To make matters worse, the bug only showed up when the finalizer was called for the class, and even weirder, only showed up when the variables were not deterministically destroyed (i.e. using IDispose and 'using').  Since my unit test code wasn't using 'using' anywhere, I saw the 'explosion'.  But, I saw it only when the finalizer was called (much later than the offending code, obviously).  I invested some time writing code to track which object was the culprit, and after figuring out which (using 'value numbering', a technique I use a lot in single-threaded debugging of applications with lots of object instances and no unique identifiers in them), I followed the code.  It was not at all obvious why there was a problem.  In fact, I looked at it for several days and couldn't figure out what the problem was.
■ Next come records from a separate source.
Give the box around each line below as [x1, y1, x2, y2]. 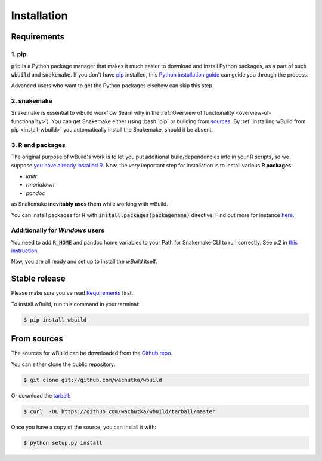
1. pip [11, 50, 27, 58]
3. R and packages [11, 141, 66, 149]
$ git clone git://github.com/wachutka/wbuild [23, 377, 162, 383]
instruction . [11, 247, 39, 254]
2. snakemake [11, 96, 53, 105]
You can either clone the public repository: [11, 361, 116, 368]
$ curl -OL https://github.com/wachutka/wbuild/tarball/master [23, 408, 216, 415]
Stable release [11, 274, 66, 284]

I then posted here, and called my Arch. Evangelist at MS and talked with him about it, and still couldn't figure out what it is (the spoiler is the last post in the thread).  I finally had to resort to the 'commenting' technique to track down the bug.  I first commented out all unit tests and started adding them back in one by one.  Once I found which unit test failed, I commented out the entire test and started adding code back in block by block.  Once I found the offending block, I looked down into the C++ code and STILL couldn't find anything wrong with it.

At that point, I decided I needed to think outside the box.  I looked at what was different between the various method calls that worked and didn't work, and decided that the throwing of the exception might be a problem.  First, I removed all the code in the offending method.  Now, my test failed, but it didn't explode.  So, I put the code back, and looked at the exception more thoroughly - I decided to move it to the head of the function.  That also caused my test to fail, but it didn't explode.  So then I concentrated on the code before the exception (in the original function).  I kept saying to myself - there's NOTHING wrong with this code!  (you can see the code in the MSDN post).  Finally, I thought - "it has to be this code, so let's assume it's broken and figure out when and why".  I then restructured the code (as described in the MSDN post) and determined that it was absolutely something in the 'begin()' or 'end()' STL vector calls.  There's no way I messed that up - that's their code.  Voilà - bug #2.

For this one, I'm going to have to figure out how to submit it to MS.  I'm sure nobody's seen this one (at least as far as I can tell from searching).

Whew!  Looking forward (hopefully) to not having very many more of those days!